The returned covariance matrix represents the correlation between each pair of x-, y-, and z-coordinates as they're distributed about the points arithmetic mean. Its layout is as follows:

` C(x, x) C(x, y) C(x, z) C(x, y) C(y, y) C(y, z) C(x, z) C(y, z) C(z, z) `

C(i, j) is the covariance of coordinates i and j, where i or j are a coordinate's dispersion about its mean value. If any entry is zero, then there's no correlation between the two coordinates defining that entry. If the returned matrix is diagonal, then all three coordinates are uncorrelated, and the specified points are distributed evenly about their mean point.

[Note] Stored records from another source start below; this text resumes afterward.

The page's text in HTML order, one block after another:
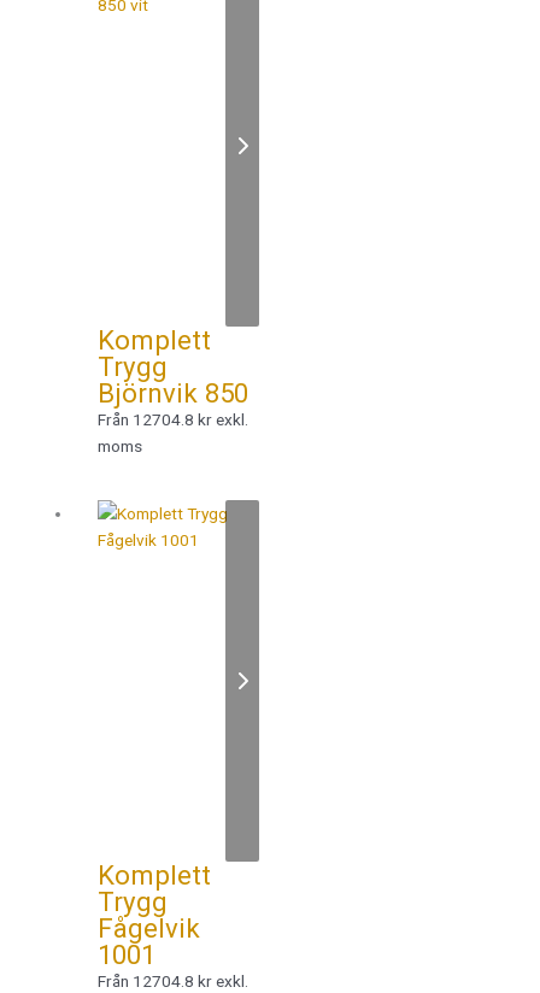
Komplett
Trygg
Björnvik 850
Från 12704.8 kr exkl.
moms
Komplett
Trygg
Fågelvik
1001
Från 12704.8 kr exkl.

The buffer must contain XYZ coordinate tuples which are either tightly packed or offset by the specified stride. The stride specifies the number of buffer elements between the first coordinate of consecutive tuples. For example, a stride of 3 specifies that each tuple is tightly packed as XYZXYZXYZ, whereas a stride of 5 specifies that there are two elements between each tuple as XYZabXYZab (the elements "a" and "b" are ignored). The stride must be at least 3. If the buffer's length is not evenly divisible into stride-sized tuples, this ignores the remaining elements that follow the last complete tuple.

Parameters:
`coordinates` - the buffer containing the point coordinates for which to compute a Covariance matrix.
`stride` - the number of elements between the first coordinate of consecutive points. If stride is 3, this interprets the buffer has having tightly packed XYZ coordinate tuples.
Returns:
the covariance matrix for the buffer of points.
Throws:
`IllegalArgumentException` - if the buffer is null, or if the stride is less than three.
• #### fromCovarianceOfVertices

`public static Matrix fromCovarianceOfVertices(Iterable<? extends Vec4> points)`
Computes a symmetric covariance Matrix from the x, y, z coordinates of the specified points Iterable. This returns null if the points Iterable is empty, or if all of the points are null.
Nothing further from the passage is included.